> TASK GOAL:
Transcribe the listing word for word, beginning at its first line and ending at the line containing "http://news.mitosa.net/go.php?"; omit the pictures.

> SOURCE MATERIAL:
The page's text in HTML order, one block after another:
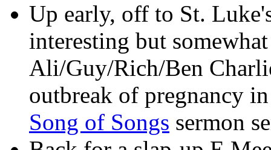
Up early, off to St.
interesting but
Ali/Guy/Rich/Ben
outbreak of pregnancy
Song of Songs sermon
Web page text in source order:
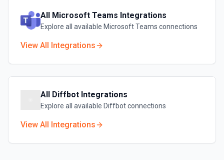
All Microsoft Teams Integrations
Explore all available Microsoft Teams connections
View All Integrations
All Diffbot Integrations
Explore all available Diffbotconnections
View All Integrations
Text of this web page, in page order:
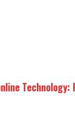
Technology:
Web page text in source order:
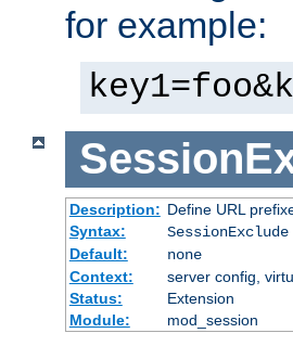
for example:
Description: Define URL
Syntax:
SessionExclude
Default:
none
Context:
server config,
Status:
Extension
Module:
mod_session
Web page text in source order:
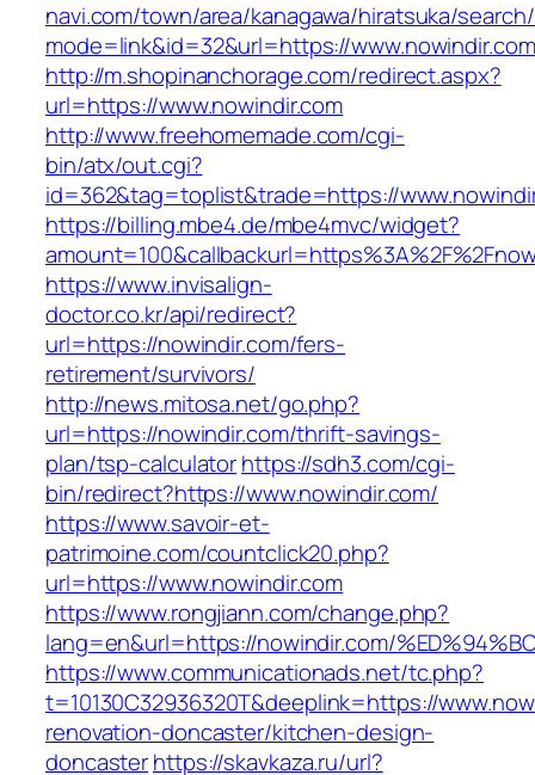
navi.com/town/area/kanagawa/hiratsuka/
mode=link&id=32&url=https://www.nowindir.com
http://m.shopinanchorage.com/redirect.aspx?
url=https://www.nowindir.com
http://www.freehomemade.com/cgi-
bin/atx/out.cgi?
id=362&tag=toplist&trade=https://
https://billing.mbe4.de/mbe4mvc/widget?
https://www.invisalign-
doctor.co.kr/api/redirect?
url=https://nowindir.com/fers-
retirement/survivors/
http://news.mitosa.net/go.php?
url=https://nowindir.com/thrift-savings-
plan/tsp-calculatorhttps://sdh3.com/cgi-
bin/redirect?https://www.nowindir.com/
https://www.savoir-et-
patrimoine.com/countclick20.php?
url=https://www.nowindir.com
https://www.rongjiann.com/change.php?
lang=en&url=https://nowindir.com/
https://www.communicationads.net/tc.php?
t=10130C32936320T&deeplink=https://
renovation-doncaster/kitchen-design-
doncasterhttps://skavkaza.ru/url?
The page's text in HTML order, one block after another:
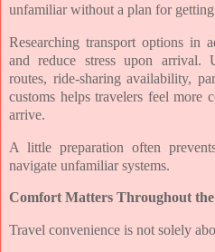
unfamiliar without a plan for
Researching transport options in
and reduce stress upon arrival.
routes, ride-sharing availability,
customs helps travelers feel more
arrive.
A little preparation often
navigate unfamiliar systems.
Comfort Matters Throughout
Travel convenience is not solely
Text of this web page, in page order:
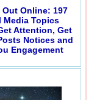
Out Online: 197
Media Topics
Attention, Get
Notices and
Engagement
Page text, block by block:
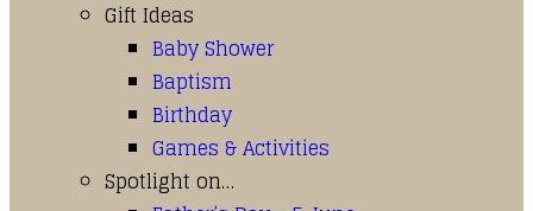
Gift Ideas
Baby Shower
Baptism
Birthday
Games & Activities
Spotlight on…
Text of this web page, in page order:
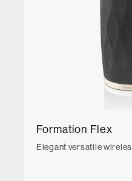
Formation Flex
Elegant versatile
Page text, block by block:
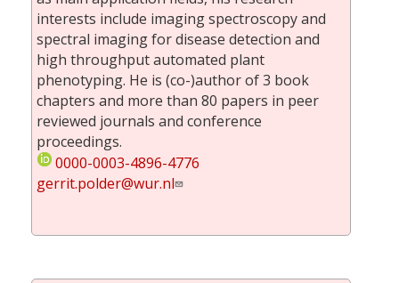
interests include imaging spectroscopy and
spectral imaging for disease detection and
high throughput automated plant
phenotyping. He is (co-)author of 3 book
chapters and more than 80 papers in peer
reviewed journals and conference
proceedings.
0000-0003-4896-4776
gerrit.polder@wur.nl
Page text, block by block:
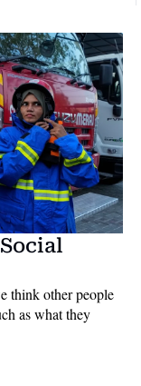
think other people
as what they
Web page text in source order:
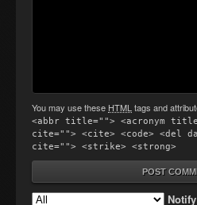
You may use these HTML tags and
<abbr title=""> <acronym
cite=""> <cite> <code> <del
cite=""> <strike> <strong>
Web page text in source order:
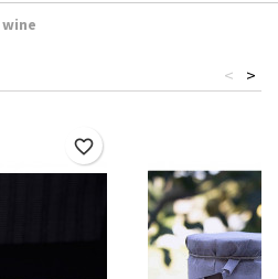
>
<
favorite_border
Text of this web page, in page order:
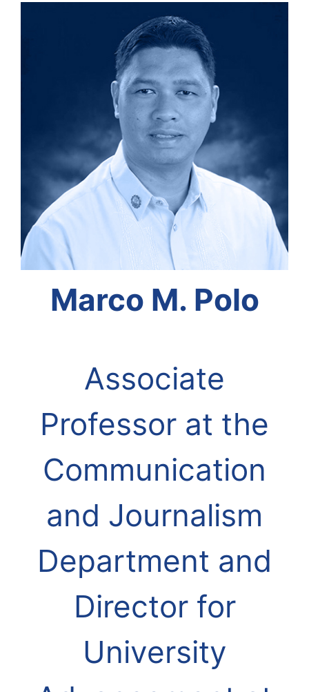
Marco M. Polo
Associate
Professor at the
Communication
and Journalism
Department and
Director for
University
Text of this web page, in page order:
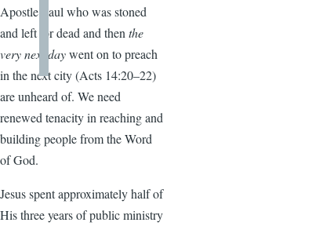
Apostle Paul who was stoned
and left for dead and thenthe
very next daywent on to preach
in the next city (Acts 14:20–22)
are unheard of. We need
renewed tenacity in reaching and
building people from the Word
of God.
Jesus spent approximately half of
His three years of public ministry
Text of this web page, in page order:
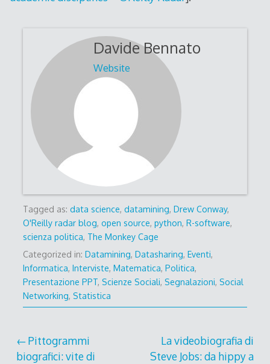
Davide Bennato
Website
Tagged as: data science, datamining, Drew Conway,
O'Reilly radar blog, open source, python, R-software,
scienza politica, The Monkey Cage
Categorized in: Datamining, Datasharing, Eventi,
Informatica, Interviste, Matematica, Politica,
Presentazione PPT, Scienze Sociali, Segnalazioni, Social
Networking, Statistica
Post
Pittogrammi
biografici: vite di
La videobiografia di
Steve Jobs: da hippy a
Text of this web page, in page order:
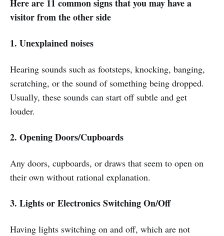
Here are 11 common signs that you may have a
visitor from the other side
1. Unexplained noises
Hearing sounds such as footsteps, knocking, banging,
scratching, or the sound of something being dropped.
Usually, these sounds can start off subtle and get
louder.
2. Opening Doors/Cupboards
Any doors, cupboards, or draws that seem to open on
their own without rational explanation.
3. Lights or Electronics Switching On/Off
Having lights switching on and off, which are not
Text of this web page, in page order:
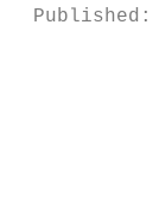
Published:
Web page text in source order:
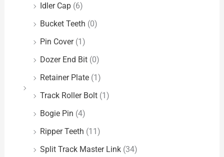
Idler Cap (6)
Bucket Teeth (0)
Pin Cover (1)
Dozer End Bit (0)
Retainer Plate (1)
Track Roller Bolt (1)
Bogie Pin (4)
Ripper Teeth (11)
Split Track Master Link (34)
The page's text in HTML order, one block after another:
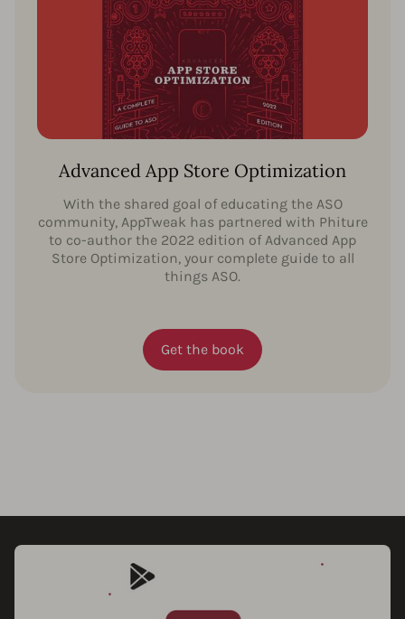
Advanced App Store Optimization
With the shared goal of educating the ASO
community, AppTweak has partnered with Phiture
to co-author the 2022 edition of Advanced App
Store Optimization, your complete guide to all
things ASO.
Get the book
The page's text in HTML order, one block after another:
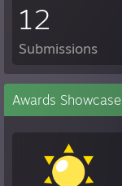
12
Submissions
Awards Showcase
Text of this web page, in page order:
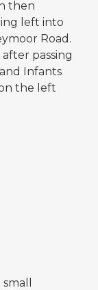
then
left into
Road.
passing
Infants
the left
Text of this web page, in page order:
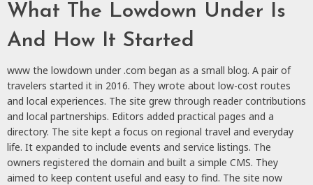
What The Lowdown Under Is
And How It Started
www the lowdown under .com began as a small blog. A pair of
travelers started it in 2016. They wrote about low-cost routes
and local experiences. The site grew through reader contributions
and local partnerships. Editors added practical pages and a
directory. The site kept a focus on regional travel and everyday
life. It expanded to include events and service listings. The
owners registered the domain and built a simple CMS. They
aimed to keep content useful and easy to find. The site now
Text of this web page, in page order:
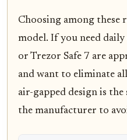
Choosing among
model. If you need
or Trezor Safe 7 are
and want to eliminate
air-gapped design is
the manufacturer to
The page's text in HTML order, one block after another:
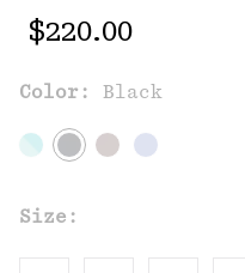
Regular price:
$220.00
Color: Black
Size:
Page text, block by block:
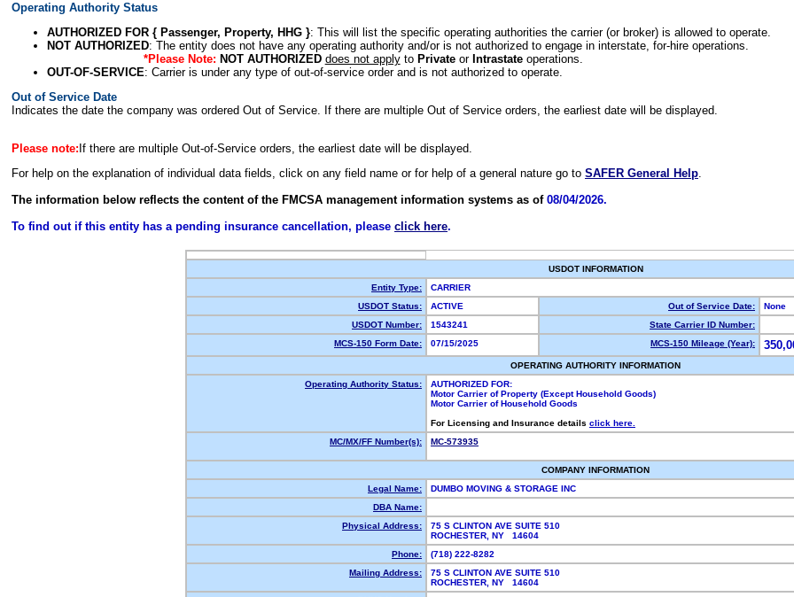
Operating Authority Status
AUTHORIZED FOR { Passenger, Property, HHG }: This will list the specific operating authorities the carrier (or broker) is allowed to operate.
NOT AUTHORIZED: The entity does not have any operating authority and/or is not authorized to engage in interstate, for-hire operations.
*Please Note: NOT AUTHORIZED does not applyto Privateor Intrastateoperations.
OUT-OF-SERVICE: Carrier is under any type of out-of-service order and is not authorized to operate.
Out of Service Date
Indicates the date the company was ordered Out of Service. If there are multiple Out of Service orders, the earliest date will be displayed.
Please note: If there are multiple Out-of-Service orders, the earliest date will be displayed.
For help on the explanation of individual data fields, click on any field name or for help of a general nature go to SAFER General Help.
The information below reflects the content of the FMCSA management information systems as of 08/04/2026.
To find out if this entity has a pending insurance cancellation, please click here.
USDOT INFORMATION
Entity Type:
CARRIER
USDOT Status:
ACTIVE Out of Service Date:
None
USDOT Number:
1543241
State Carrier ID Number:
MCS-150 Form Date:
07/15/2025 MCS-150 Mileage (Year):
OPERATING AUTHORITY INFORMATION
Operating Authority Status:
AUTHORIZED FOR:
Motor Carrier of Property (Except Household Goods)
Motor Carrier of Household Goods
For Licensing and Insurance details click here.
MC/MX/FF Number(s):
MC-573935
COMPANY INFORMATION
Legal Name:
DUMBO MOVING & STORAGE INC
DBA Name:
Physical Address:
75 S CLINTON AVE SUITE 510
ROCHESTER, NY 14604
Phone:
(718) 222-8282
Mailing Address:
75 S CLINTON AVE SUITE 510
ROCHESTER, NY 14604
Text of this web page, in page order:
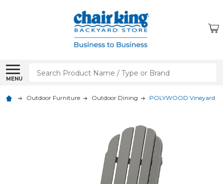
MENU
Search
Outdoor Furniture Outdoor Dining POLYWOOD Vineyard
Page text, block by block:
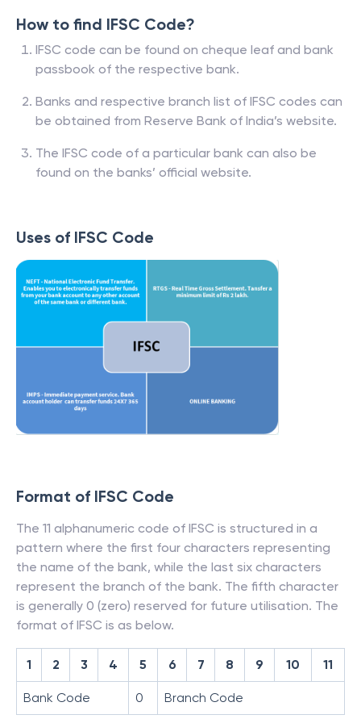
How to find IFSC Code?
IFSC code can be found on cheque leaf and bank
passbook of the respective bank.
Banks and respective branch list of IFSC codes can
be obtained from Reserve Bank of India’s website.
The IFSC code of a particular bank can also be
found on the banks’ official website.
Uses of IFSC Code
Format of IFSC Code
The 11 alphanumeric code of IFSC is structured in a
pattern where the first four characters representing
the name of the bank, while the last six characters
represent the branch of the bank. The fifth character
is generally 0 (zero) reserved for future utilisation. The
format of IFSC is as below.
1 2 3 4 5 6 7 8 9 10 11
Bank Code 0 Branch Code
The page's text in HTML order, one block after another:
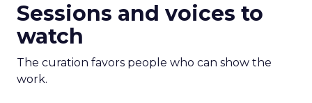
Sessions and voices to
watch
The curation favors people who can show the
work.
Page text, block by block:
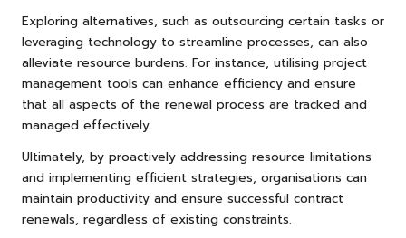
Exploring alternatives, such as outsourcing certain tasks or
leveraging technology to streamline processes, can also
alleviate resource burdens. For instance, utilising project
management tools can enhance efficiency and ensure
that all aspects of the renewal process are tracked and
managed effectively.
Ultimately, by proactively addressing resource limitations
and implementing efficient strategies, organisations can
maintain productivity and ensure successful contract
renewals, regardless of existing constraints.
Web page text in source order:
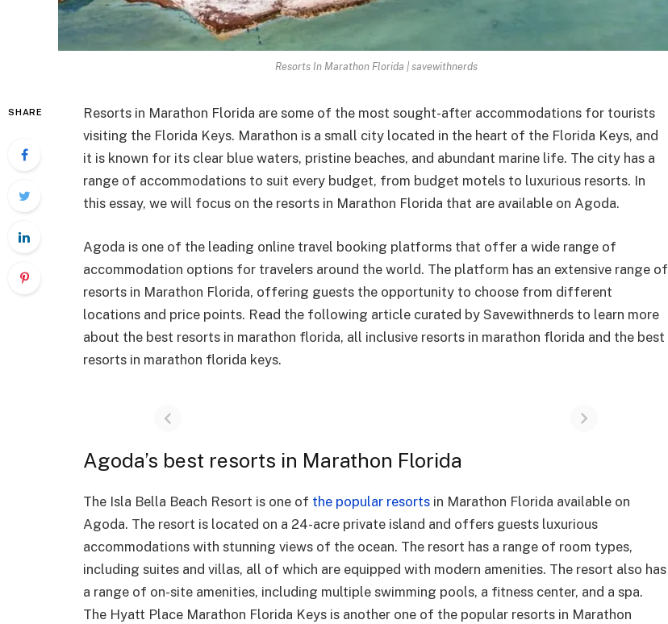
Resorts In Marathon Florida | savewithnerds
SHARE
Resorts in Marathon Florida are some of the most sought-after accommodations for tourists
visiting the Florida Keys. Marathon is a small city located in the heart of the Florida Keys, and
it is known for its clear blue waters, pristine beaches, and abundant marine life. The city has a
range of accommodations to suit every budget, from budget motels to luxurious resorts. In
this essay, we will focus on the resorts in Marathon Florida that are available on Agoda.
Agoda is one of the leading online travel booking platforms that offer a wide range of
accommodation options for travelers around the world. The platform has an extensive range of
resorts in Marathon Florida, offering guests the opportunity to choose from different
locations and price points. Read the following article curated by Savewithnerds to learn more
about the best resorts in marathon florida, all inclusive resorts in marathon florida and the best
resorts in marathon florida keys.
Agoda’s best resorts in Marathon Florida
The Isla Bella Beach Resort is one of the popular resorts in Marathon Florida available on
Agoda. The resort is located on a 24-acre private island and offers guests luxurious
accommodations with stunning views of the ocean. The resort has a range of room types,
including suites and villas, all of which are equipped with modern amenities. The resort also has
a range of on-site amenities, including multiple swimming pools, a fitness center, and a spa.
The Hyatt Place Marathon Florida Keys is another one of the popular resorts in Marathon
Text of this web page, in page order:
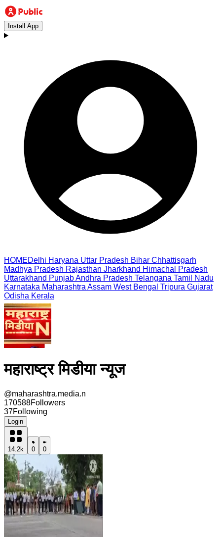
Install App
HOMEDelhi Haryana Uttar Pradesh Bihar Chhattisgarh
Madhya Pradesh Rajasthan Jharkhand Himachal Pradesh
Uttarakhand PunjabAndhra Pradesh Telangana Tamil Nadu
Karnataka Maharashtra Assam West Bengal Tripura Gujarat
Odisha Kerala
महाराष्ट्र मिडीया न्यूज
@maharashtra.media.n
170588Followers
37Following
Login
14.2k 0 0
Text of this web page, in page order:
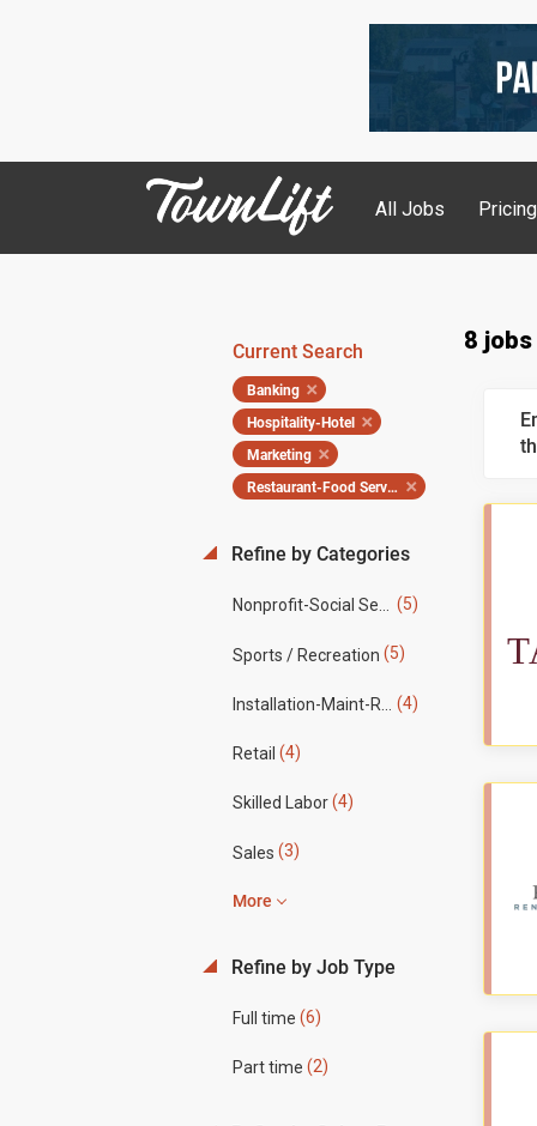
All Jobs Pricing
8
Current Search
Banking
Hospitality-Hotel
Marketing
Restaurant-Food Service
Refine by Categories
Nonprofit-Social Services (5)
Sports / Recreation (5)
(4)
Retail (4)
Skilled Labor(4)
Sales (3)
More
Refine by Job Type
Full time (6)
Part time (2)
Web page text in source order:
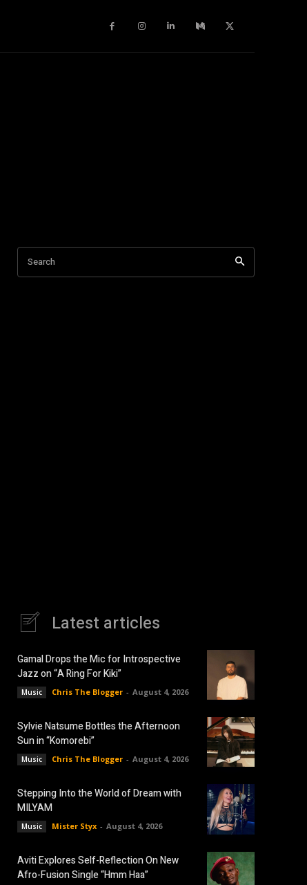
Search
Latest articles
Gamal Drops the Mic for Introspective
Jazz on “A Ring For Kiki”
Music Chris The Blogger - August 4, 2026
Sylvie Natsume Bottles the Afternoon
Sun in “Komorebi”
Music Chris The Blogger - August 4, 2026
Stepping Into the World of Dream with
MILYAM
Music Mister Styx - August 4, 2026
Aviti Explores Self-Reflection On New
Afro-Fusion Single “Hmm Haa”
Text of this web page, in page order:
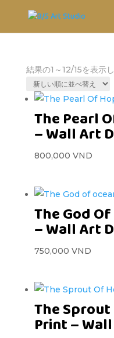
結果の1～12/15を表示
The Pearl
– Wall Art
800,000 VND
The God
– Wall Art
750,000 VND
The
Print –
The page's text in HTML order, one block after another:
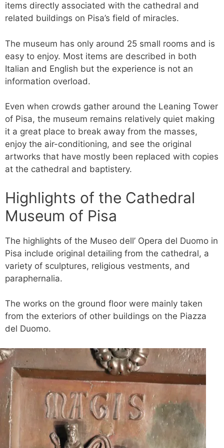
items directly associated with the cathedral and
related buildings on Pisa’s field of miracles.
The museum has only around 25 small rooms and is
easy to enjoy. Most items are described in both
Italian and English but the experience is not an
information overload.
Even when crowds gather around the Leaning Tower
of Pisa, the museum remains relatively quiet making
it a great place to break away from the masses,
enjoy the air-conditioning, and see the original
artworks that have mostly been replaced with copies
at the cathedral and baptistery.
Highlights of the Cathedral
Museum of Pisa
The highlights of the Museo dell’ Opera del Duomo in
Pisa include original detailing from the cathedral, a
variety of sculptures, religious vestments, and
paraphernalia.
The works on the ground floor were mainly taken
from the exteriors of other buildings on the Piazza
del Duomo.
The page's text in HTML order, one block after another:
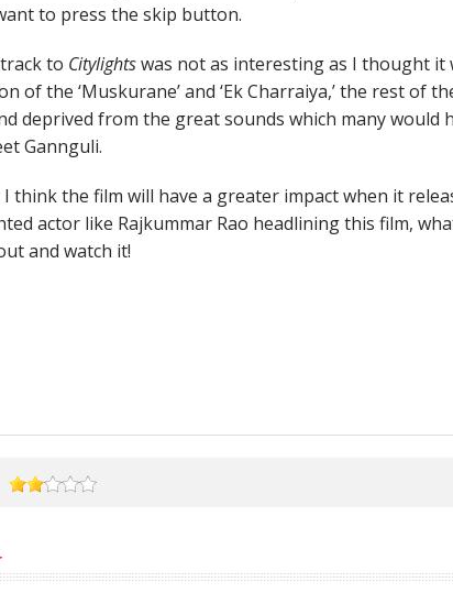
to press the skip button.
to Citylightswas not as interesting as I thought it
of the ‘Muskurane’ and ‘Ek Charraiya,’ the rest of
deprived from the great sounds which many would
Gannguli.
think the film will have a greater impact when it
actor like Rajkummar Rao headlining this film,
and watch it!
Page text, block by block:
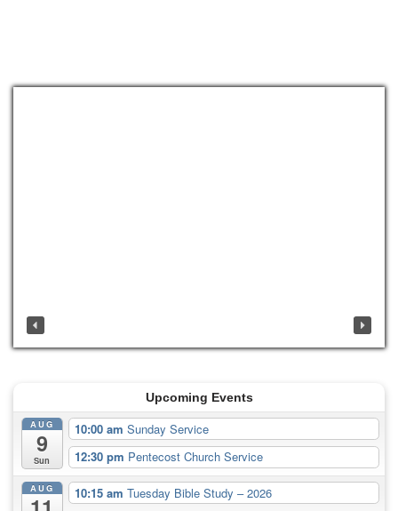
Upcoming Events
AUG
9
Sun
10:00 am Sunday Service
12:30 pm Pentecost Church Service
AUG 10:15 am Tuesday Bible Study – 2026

> OUTPUT FOR THIS EXERCISE:
The page's text in HTML order, one block after another:
Up early, off to St.
interesting but
Ali/Guy/Rich/Ben
outbreak of pregnancy
Song of Songs sermon
Web page text in source order:
All Microsoft Teams Integrations
Explore all available Microsoft Teams connections
View All Integrations
All Diffbot Integrations
Explore all available Diffbotconnections
View All Integrations
Text of this web page, in page order:
Technology:
Web page text in source order:
for example:
Description: Define URL
Syntax:
SessionExclude
Default:
none
Context:
server config,
Status:
Extension
Module:
mod_session
Web page text in source order:
navi.com/town/area/kanagawa/hiratsuka/
mode=link&id=32&url=https://www.nowindir.com
http://m.shopinanchorage.com/redirect.aspx?
url=https://www.nowindir.com
http://www.freehomemade.com/cgi-
bin/atx/out.cgi?
id=362&tag=toplist&trade=https://
https://billing.mbe4.de/mbe4mvc/widget?
https://www.invisalign-
doctor.co.kr/api/redirect?
url=https://nowindir.com/fers-
retirement/survivors/
http://news.mitosa.net/go.php?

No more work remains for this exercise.